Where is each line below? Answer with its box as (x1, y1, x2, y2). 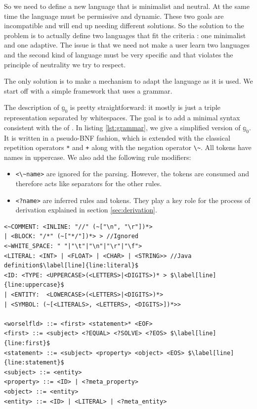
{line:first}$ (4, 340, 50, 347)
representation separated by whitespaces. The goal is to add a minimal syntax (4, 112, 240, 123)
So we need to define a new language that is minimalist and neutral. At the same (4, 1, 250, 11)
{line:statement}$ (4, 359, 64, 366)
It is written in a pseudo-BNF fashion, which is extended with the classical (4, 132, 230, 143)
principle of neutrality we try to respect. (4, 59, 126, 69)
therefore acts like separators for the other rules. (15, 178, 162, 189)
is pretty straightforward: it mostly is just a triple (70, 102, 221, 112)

==

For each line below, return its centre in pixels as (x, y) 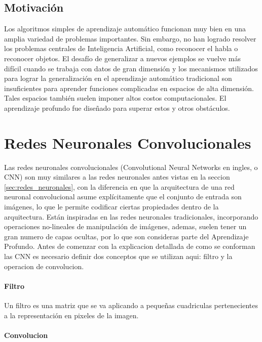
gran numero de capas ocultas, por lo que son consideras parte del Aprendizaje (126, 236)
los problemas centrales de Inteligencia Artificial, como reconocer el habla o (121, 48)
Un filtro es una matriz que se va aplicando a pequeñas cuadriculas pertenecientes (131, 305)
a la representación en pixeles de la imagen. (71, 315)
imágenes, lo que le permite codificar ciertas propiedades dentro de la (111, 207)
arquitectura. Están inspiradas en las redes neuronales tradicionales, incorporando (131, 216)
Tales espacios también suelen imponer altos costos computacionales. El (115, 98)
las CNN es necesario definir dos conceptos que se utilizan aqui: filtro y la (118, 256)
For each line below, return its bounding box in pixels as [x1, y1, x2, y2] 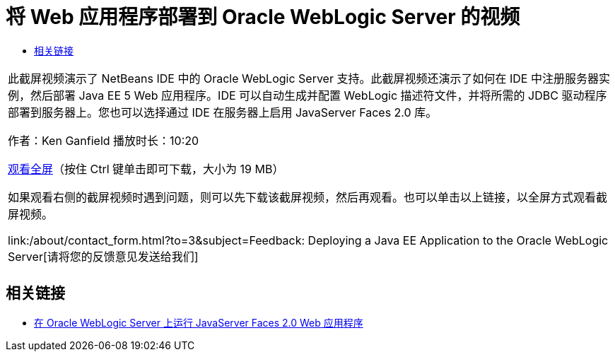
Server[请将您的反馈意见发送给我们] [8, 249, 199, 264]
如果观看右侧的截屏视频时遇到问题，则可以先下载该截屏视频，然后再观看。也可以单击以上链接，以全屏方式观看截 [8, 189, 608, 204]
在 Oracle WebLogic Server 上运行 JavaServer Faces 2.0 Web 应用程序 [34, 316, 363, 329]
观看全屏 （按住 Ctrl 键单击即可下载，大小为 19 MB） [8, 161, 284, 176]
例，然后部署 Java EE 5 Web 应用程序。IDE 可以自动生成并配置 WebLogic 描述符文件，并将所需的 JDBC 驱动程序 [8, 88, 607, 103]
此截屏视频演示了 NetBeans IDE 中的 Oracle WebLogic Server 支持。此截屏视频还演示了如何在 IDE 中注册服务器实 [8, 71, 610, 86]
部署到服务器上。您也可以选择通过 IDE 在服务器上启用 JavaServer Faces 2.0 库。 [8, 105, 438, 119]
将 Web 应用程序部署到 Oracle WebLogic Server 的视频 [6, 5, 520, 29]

* * *

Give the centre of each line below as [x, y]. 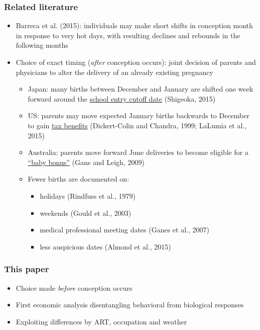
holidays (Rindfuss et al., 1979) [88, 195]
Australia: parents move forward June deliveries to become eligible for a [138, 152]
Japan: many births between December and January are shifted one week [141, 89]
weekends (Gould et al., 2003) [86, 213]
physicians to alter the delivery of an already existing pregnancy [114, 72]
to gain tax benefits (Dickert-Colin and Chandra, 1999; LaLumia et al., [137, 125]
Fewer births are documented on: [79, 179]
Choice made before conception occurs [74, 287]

:: EXERCISE GOAL ::
Retype word for word everything in the listing above from the line that holds "例，然后部署 Java EE" down to the line that holds "将 Web 应用程序部署到". Keep both end lines and leave out the rest.

:: RESULT FOR THIS EXERCISE ::
例，然后部署 Java EE 5 Web 应用程序。IDE 可以自动生成并配置 WebLogic 描述符文件，并将所需的 JDBC 驱动程序 [8, 88, 607, 103]
此截屏视频演示了 NetBeans IDE 中的 Oracle WebLogic Server 支持。此截屏视频还演示了如何在 IDE 中注册服务器实 [8, 71, 610, 86]
部署到服务器上。您也可以选择通过 IDE 在服务器上启用 JavaServer Faces 2.0 库。 [8, 105, 438, 119]
将 Web 应用程序部署到 Oracle WebLogic Server 的视频 [6, 5, 520, 29]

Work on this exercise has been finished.